The entries are to be reproduced word for word, with all images left out.

━━ Dataset excerpts

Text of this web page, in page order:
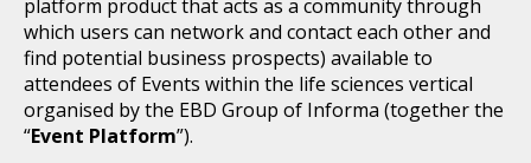
platform product that acts as a community through
which users can network and contact each other and
find potential business prospects) available to
attendees of Events within the life sciences vertical
organised by the EBD Group of Informa (together the
“Event Platform”).
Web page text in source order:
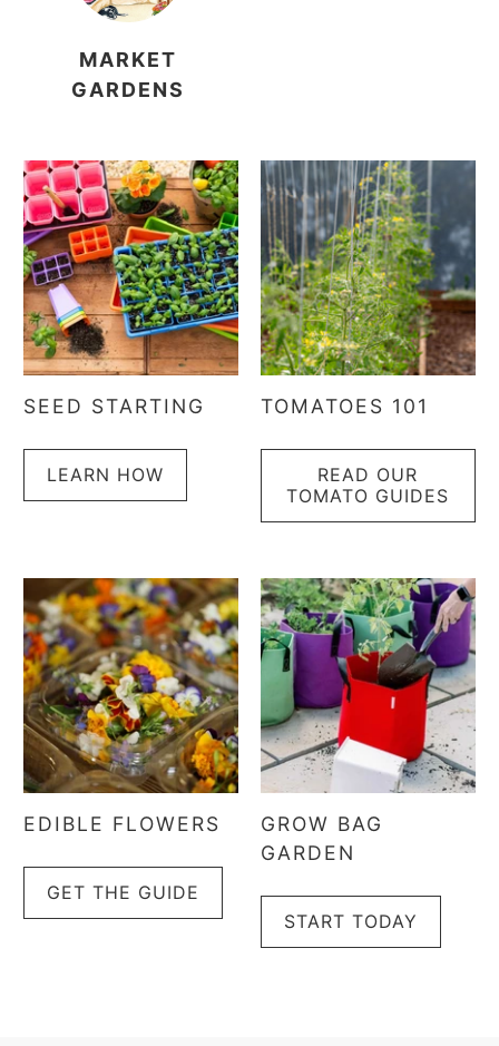
MARKET
GARDENS
SEED STARTING
LEARN HOW
TOMATOES 101
READ OUR
TOMATO GUIDES
EDIBLE FLOWERS
GET THE GUIDE
GROW BAG
GARDEN
START TODAY
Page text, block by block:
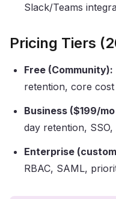
Slack/Teams
Pricing Tiers
Free (Community):
retention, core
Business ($199/
day retention,
Enterprise
RBAC, SAML,
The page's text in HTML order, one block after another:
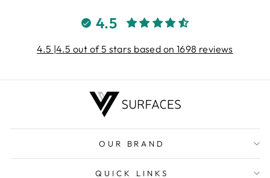
4.5
4.5 |4.5 out of 5 stars based on 1698 reviews
OUR BRAND
QUICK LINKS
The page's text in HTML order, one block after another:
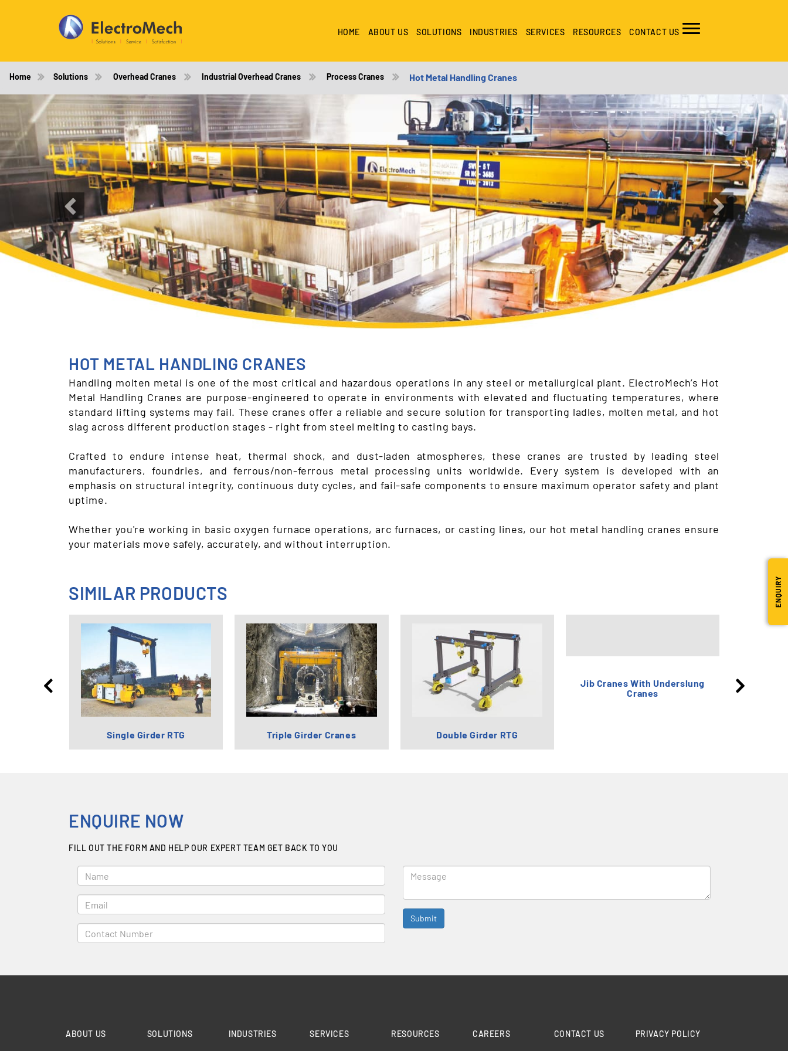
HOME ABOUT US SOLUTIONS INDUSTRIES SERVICES RESOURCES CONTACT US
ENQUIRY
Home Solutions Overhead Cranes Industrial Overhead Cranes Process Cranes Hot Metal Handling Cranes
Previous Next
HOT METAL HANDLING CRANES
Handling molten metal is one of the most critical and hazardous operations in any steel or metallurgical plant. ElectroMech’s Hot
Metal Handling Cranes are purpose-engineered to operate in environments with elevated and fluctuating temperatures, where
standard lifting systems may fail. These cranes offer a reliable and secure solution for transporting ladles, molten metal, and hot
slag across different production stages - right from steel melting to casting bays.
Crafted to endure intense heat, thermal shock, and dust-laden atmospheres, these cranes are trusted by leading steel
manufacturers, foundries, and ferrous/non-ferrous metal processing units worldwide. Every system is developed with an
emphasis on structural integrity, continuous duty cycles, and fail-safe components to ensure maximum operator safety and plant
uptime.
Whether you're working in basic oxygen furnace operations, arc furnaces, or casting lines, our hot metal handling cranes ensure
your materials move safely, accurately, and without interruption.
SIMILAR PRODUCTS
Single Girder RTG Triple Girder Cranes Double Girder RTG
ENQUIRE NOW
FILL OUT THE FORM AND HELP OUR EXPERT TEAM GET BACK TO YOU
ABOUT US SOLUTIONS INDUSTRIES SERVICES RESOURCES CAREERS CONTACT US PRIVACY POLICY
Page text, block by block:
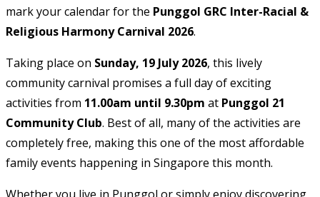
mark your calendar for the Punggol GRC Inter-Racial &
Religious Harmony Carnival 2026.
Taking place on Sunday, 19 July 2026, this lively
community carnival promises a full day of exciting
activities from 11.00am until 9.30pm at Punggol 21
Community Club. Best of all, many of the activities are
completely free, making this one of the most affordable
family events happening in Singapore this month.
Whether you live in Punggol or simply enjoy discovering
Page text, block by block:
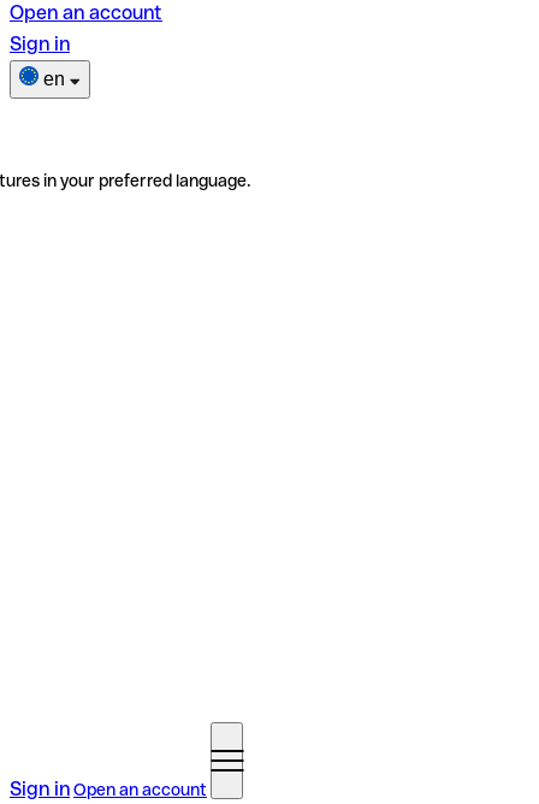
Open an account
Sign in
en
in your preferred language.
Sign inOpen an account
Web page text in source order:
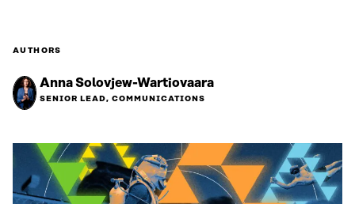
AUTHORS
Anna Solovjew-Wartiovaara
SENIOR LEAD, COMMUNICATIONS
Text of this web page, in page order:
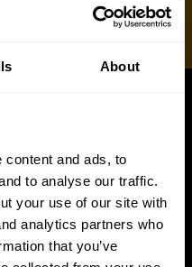
About
content and ads, to
to analyse our traffic.
your use of our site with
analytics partners who
that you’ve
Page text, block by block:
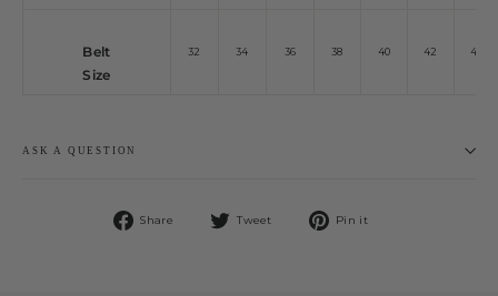
Belt
Size
32 34 36 38 40 42 44
ASK A QUESTION
Share
Share
Tweet
Tweet
Pin it
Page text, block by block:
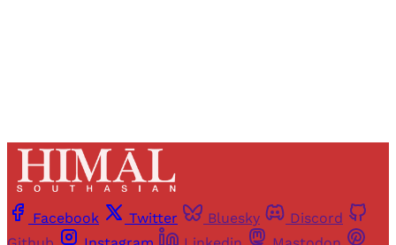
Facebook Twitter Bluesky
Discord
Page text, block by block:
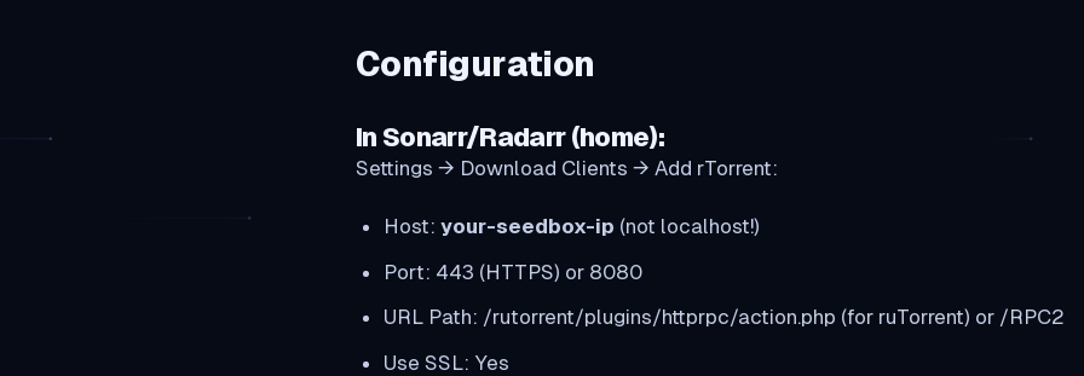
Configuration
In Sonarr/Radarr (home):
Settings → Download Clients → Add rTorrent:
Host: your-seedbox-ip (not localhost!)
Port: 443 (HTTPS) or 8080
URL Path: /rutorrent/plugins/httprpc/action.php (for ruTorrent) or /RPC2
Use SSL: Yes

━━━━

• **Answer box**
Text of this web page, in page order:
platform product that acts as a community through
which users can network and contact each other and
find potential business prospects) available to
attendees of Events within the life sciences vertical
organised by the EBD Group of Informa (together the
“Event Platform”).
Web page text in source order:
MARKET
GARDENS
SEED STARTING
LEARN HOW
TOMATOES 101
READ OUR
TOMATO GUIDES
EDIBLE FLOWERS
GET THE GUIDE
GROW BAG
GARDEN
START TODAY
Page text, block by block:
Slack/Teams
Pricing Tiers
Free (Community):
retention, core
Business ($199/
day retention,
Enterprise
RBAC, SAML,
The page's text in HTML order, one block after another:
4.5
4.5 |4.5 out of 5 stars based on 1698 reviews
OUR BRAND
QUICK LINKS
The page's text in HTML order, one block after another:
HOME ABOUT US SOLUTIONS INDUSTRIES SERVICES RESOURCES CONTACT US
ENQUIRY
Home Solutions Overhead Cranes Industrial Overhead Cranes Process Cranes Hot Metal Handling Cranes
Previous Next
HOT METAL HANDLING CRANES
Handling molten metal is one of the most critical and hazardous operations in any steel or metallurgical plant. ElectroMech’s Hot
Metal Handling Cranes are purpose-engineered to operate in environments with elevated and fluctuating temperatures, where
standard lifting systems may fail. These cranes offer a reliable and secure solution for transporting ladles, molten metal, and hot
slag across different production stages - right from steel melting to casting bays.
Crafted to endure intense heat, thermal shock, and dust-laden atmospheres, these cranes are trusted by leading steel
manufacturers, foundries, and ferrous/non-ferrous metal processing units worldwide. Every system is developed with an
emphasis on structural integrity, continuous duty cycles, and fail-safe components to ensure maximum operator safety and plant
uptime.
Whether you're working in basic oxygen furnace operations, arc furnaces, or casting lines, our hot metal handling cranes ensure
your materials move safely, accurately, and without interruption.
SIMILAR PRODUCTS
Single Girder RTG Triple Girder Cranes Double Girder RTG
ENQUIRE NOW
FILL OUT THE FORM AND HELP OUR EXPERT TEAM GET BACK TO YOU
ABOUT US SOLUTIONS INDUSTRIES SERVICES RESOURCES CAREERS CONTACT US PRIVACY POLICY
Page text, block by block:
mark your calendar for the Punggol GRC Inter-Racial &
Religious Harmony Carnival 2026.
Taking place on Sunday, 19 July 2026, this lively
community carnival promises a full day of exciting
activities from 11.00am until 9.30pm at Punggol 21
Community Club. Best of all, many of the activities are
completely free, making this one of the most affordable
family events happening in Singapore this month.
Whether you live in Punggol or simply enjoy discovering
Page text, block by block:
Open an account
Sign in
en
in your preferred language.
Sign inOpen an account
Web page text in source order:
AUTHORS
Anna Solovjew-Wartiovaara
SENIOR LEAD, COMMUNICATIONS
Text of this web page, in page order:
About
content and ads, to
to analyse our traffic.
your use of our site with
analytics partners who
that you’ve
Page text, block by block:
Belt
Size
32 34 36 38 40 42 44
ASK A QUESTION
Share
Share
Tweet
Tweet
Pin it
Page text, block by block:
Facebook Twitter Bluesky
Discord
Page text, block by block:
Configuration
In Sonarr/Radarr (home):
Settings → Download Clients → Add rTorrent:
Host: your-seedbox-ip (not localhost!)
Port: 443 (HTTPS) or 8080
URL Path: /rutorrent/plugins/httprpc/action.php (for ruTorrent) or /RPC2
Use SSL: Yes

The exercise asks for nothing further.